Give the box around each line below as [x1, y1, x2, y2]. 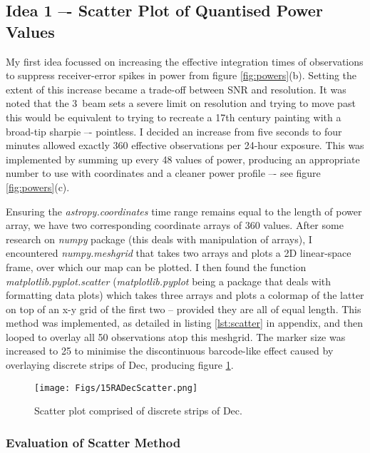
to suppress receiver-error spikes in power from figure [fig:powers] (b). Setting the [6, 68, 357, 83]
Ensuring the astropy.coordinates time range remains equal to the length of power [6, 203, 362, 218]
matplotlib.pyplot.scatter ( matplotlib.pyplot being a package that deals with [6, 273, 332, 288]
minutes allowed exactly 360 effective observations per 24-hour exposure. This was [6, 138, 364, 153]
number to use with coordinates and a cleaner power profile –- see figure [6, 166, 321, 180]
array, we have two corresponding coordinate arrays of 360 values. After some [6, 218, 344, 233]
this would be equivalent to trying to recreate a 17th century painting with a [6, 109, 341, 124]
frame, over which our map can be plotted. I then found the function [6, 259, 307, 274]
□ □ □ □ □ □ □
Please show each line in the records above that contains "power".

to suppress receiver-error spikes in power from figure [fig:powers] (b). Setting the [6, 68, 357, 83]
Ensuring the astropy.coordinates time range remains equal to the length of power [6, 203, 362, 218]
number to use with coordinates and a cleaner power profile –- see figure [6, 166, 321, 180]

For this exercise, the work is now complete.